A support bot with vector-search retrieval returned the top-50 chunks per query (default `k=50`) and stuffed all of them into the prompt. By turn 3 of any conversation the context exceeded 180K tokens and the model started ignoring the user's actual question.
What happened
Support bot built on a popular RAG framework. Default retrieval config:
retriever = vector_store.as_retriever(search_kwargs={"k": 50})

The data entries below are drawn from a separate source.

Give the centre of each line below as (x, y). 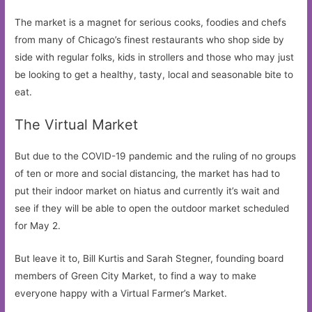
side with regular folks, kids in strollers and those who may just (155, 57)
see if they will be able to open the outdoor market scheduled (152, 209)
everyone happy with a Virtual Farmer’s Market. (121, 294)
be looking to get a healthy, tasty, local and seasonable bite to (154, 74)
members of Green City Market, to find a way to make (136, 276)
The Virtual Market (77, 125)
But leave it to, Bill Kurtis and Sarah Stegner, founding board (149, 259)
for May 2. (38, 226)
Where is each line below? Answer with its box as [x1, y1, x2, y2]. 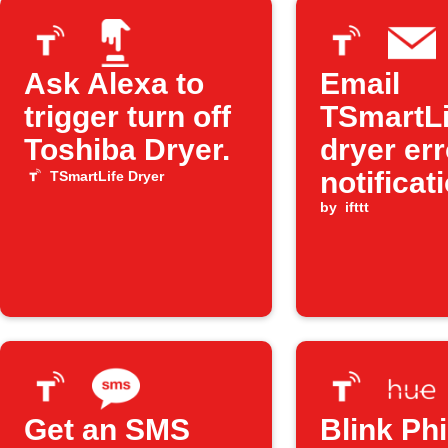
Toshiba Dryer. [24, 133, 230, 166]
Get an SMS [24, 413, 190, 446]
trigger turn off [24, 100, 231, 133]
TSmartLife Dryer [49, 168, 164, 184]
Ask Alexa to [24, 67, 204, 100]
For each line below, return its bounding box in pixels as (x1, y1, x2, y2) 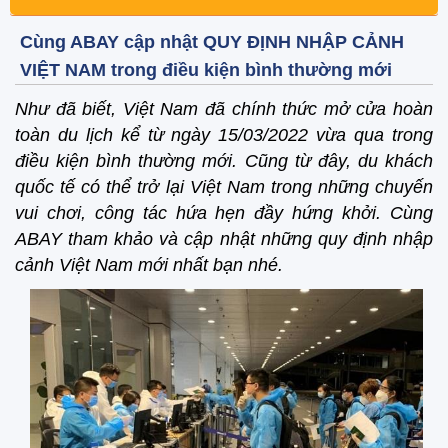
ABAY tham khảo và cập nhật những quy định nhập (15, 228, 433, 249)
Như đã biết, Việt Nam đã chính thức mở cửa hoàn (15, 98, 433, 119)
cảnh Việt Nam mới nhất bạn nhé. (15, 254, 283, 275)
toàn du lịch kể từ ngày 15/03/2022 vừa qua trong (15, 124, 433, 145)
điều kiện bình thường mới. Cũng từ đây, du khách (15, 150, 433, 171)
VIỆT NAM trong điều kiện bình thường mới (20, 59, 392, 80)
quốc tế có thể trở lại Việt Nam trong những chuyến (15, 176, 433, 197)
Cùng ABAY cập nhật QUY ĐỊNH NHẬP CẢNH (20, 31, 404, 52)
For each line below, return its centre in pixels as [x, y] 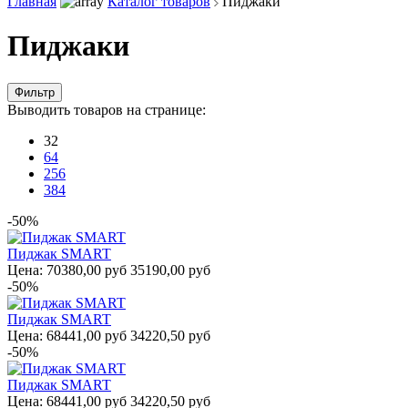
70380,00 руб [87, 270]
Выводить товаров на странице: [107, 109]
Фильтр [35, 92]
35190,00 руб [168, 270]
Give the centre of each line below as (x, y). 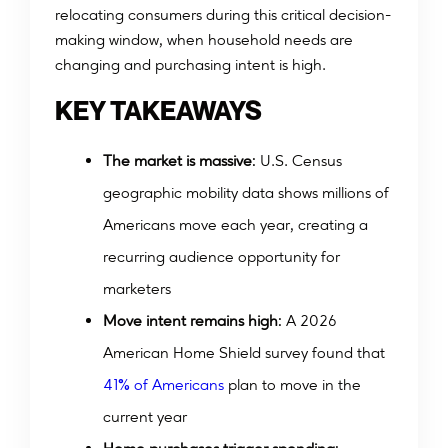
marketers (137, 289)
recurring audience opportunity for (221, 257)
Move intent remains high (190, 321)
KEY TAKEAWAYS (158, 111)
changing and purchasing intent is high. (190, 65)
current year (145, 417)
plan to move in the (294, 385)
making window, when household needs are (204, 40)

Every user message triggered retrieval. All 50 chunks (avg 800 tokens each = 40K tokens) were concatenated into the system prompt and re-sent every turn.
By turn 3:
- Turn 1 chunks: 40K tokens
- Turn 2 chunks: 40K tokens
- Turn 3 chunks: 40K tokens
- System prompt + few-shot: 8K tokens
- Conversation history: 4K tokens
- Total input: 132K tokens per turn, just for context
By turn 5 the model was at 195K tokens and either hit the context limit (200K) or the cost-per-message exceeded the entire support contract.
Diagnosis
Three failures stacked:
1. k=50 is way too high. The default in most RAG examples is 4. 50 was set by a junior engineer who confused "chunks" with "documents."

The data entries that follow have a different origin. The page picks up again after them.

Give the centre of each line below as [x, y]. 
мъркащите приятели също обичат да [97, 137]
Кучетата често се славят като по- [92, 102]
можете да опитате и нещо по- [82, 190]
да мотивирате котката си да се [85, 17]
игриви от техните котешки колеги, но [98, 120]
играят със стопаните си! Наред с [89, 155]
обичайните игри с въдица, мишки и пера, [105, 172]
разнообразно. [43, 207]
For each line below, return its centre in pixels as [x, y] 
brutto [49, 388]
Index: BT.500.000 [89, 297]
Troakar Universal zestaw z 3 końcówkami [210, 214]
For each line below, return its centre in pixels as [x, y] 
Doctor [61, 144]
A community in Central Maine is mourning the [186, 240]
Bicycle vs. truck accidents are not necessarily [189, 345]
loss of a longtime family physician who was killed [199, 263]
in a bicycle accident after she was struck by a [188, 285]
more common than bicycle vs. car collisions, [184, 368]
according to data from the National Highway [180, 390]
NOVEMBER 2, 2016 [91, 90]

2. No deduplication across turns. Every turn re-retrieved and re-stuffed, even when the same chunks came back.
3. No relevance threshold. The retriever returned the top 50 by cosine similarity even when the 30th result was 0.41 (effectively unrelated).
The fix
- retriever = vector_store.as_retriever(search_kwargs={"k": 50})
+ retriever = vector_store.as_retriever(
+ search_type="similarity_score_threshold",
+ search_kwargs={"k": 6, "score_threshold": 0.65},
+ )
Plus a context manager that tracks chunks already shown in the conversation:
def get_relevant_context(query, conversation_id):
chunks = retriever.get_relevant_documents(query)
seen = SEEN_CHUNKS.get(conversation_id, set())
new = [c for c in chunks if c.metadata["chunk_id"] not in seen]
SEEN_CHUNKS[conversation_id] = seen | {c.metadata["chunk_id"] for c in chunks[:6]}
return new[:6]
After fix: average context dropped from 132K to 14K tokens. Cost per conversation dropped 9×. Answer quality went up because the model wasn't being asked to find the needle in 40K tokens of haystack.
Takeaway
k is the most consequential RAG hyperparameter and the one most often left at a copy-pasted default. Audit it. And remember: more context isn't always better — at some scale, models start "lost in the middle" and ignore relevant chunks anyway.